Because the price of liquefied natural gas (LNG) is tied to that of crude oil, the momentum behind some large LNG export projects in Australia, Canada and the United States has faltered over the past year. However, the developer of a smaller-scale liquefaction project on the Texas Gulf Coast expresses optimism about the long-term outlook for projects with a solid economic footing.

“The volatility of oil and natural gas prices presents both a challenge and an opportunity,” said Kathleen Eisbrenner, founder and CEO of NextDecade, LLC, which is developing the Rio Grande LNG project in Brownsville, Texas. “On one hand, projects that were originally marginally viable are no longer viable, and the market will see them being eliminated or postponed. Meanwhile, those projects with robust economics will continue to be viable at low oil prices, making them even more attractive and viable.”

Eisbrenner is also bullish about the long-term attractiveness of LNG on the energy market.

“LNG continues to enjoy the key benefits associated with natural gas as a feedstock,” she explained. “Its abundance and diverse applications, among other factors, means it will compete very well with other sources of energy.”

In the nearer term, Eisbrenner will be paying close attention to the volatility of oil and natural gas prices.

“One particular topic to watch is how Henry Hub-denominated pricing will hold up versus oil and Japan Crude Cocktail (JCC) pricing with customers,” she said. The JCC index is often used in long-term LNG contracts.


U.S. crude oil inventories have been steadily rising into record territory, and there is a very real possibility that all of the country’s land-based oil storage facilities will run out of capacity in 2015, according to a Houston-based oil markets expert.

“The market is very fluid at this time, but I expect to see storage continue to grow for some time to come,” said Brian Busch, oil markets and business development director with Genscape, Inc.

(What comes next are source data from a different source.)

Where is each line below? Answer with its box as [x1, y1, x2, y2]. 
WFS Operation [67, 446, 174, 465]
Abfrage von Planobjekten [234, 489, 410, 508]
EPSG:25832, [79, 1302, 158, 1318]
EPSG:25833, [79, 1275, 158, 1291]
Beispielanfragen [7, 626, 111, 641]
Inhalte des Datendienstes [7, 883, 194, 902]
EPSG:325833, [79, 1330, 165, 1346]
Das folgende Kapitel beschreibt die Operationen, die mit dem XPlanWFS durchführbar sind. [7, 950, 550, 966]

The change in the forward price curve structure for crude oil – not the recent steep drop in the price of oil – is motivating oil storage facilities to build inventories, Busch noted. The price curve has moved to contango, which occurs when crude oil commands a lower price via near-term spot purchases compared to longer-term futures contracts, he explained. Backwardation, the opposite of contango, is a disincentive to building oil stocks. It occurs when crude oil is relatively scarce and commands a higher price in the short term.

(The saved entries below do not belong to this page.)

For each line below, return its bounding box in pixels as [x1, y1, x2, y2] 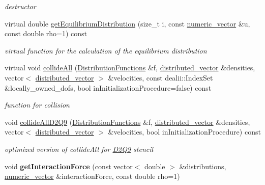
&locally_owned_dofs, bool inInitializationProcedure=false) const [5, 82, 212, 93]
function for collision [5, 99, 70, 110]
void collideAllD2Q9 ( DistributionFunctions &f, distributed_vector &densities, [5, 116, 250, 127]
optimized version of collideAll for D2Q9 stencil [5, 143, 154, 154]
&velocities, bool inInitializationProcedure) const [108, 126, 261, 137]
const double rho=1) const [5, 28, 87, 39]
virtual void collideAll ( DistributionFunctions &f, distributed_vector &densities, [5, 62, 255, 73]
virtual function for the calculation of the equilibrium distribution [5, 45, 207, 56]
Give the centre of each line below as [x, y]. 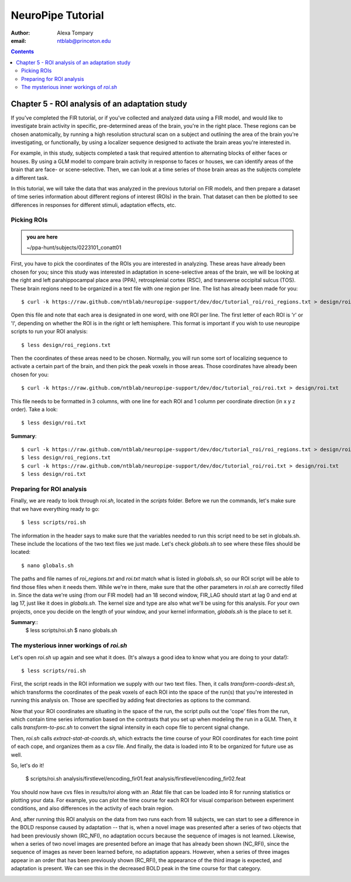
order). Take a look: [34, 409]
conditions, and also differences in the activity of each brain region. [92, 808]
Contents [23, 52]
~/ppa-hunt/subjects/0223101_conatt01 [74, 248]
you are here [42, 237]
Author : [20, 33]
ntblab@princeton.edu [84, 40]
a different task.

“At current rates, (the U.S. oil storage hub) Cushing, Oklahoma, could be operationally full sometime in early May,” said Busch. “It would take several months before all the on-land storage in the United States would become operationally full, but we could see it happen in this calendar year.”

Oil storage providers are working to relieve the situation by adding new capacity – roughly 40 million barrels in Petroleum Administration for Defense District (PADD) 3 (Gulf Coast) alone, Busch noted.

“This will include a couple of new terminals, all of which will have access to water transportation,” he said. “However, ultimately, storage can’t resolve the situation. Eventually, supply and demand will have to rebalance.”